Le train s'ébranle et pendant plus de trois heures défileront sommets, vallées, villages, gorges, cascades... Sur les flancs des montagnes, les denses théiers dessinent de gros médaillons: on dirait des écailles de tortue. C'est magnifique! À Coonoor, deuxième station climatique en importance des Nilgiris, la locomotive fait le plein d'eau, les passagers, de jus, de noix, de chocolat. Le train poursuivra ensuite sa descente, à petite vapeur, vers d'autres paysages de velours et la touffeur de la plaine.

En vrac

-À Bangalore, louez une voiture avec chauffeur (l'Office de tourisme local saura vous recommander une bonne agence) et prenez la route! Un aperçu des distances: Bangalore-Nagarhole, 220 kilomètres; Nagarhole-Mysore, 80 kilomètres; Mysore-Ooty, 150 kilomètres. Demandez au chauffeur de venir vous prendre à la gare de Mettupalayam, au terme du voyage en train, pour vous conduire à l'aéroport de Coimbatore, d'où vous pourrez vous envoler pour Chennai, puis Montréal via Paris avec Air France.
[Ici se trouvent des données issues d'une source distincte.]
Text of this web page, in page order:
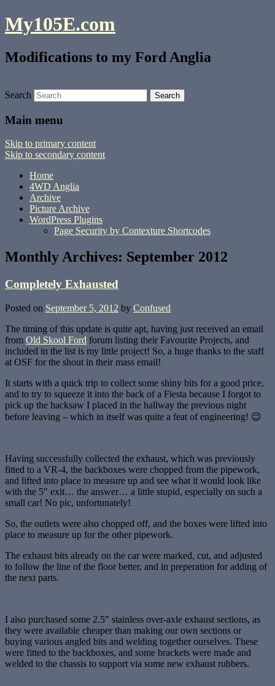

-À Nagarhole, on y va idéalement de mars à mai, car en cette chaude période, les animaux s'attroupent aux points d'eau; et à Ooty, de mars à juin. Les randonneurs apprécient notamment le temps frais qu'il fait alors à cette altitude. Ayant le Kerala pour voisin, toute cette région est affectée par la mousson du sud-ouest qui débute en juin et se termine en septembre.

-Bangalore, l'une des villes les plus prospères de l'Inde grâce à son économie basée sur les technologies de l'information (IT), est pavoisée de bannières affichant des slogans tels que «City of Champions» et «City of Empowerment». Comme cet étalage d'assurance et de fierté est rafraîchissant! La fièvre de l'IT gagne aussi Mysore, où Infosys, l'une des plus grandes firmes indiennes en ce domaine, a son plus important centre de formation.

-Mysore est aussi réputée pour son bois de santal, l'huile essentielle qu'on en tire et plusieurs produits, encens, savonnettes, qui en sont parfumés. On peut faire ce genre d'achats à la Sandalwood Oil Factory, gérée par le gouvernement.

-À l'orée du parc national de Nagarhole, on peut loger au Kings Sanctuary, un établissement récent qui compte 24 chambres tout confort (www.kingssanctuary.com); à Mysore, au Lalitha Mahal Palace Hotel, 54 chambres et suites où meubles d'époque, marbre, velours, dentelles, bois exotiques se disputent notre attention (www.lalithamahalpalace.com); à Ooty, au Fernhills Palace (présentement en cours de rénovation): cet ancien pavillon de chasse des Wodeyar compte une douzaine de chambres et une fastueuse salle de bal. Chose certaine, la richesse de ses intérieurs rehaussés de teck sculpté et ses portraits sépia de maharajahs richement enturbannés valent le coup d'oeil (www.welcomheritagehotels.com).

-Renseignements: www.incredibleindia.org.

Carolyne Parent était l'invitée d'India Tourism.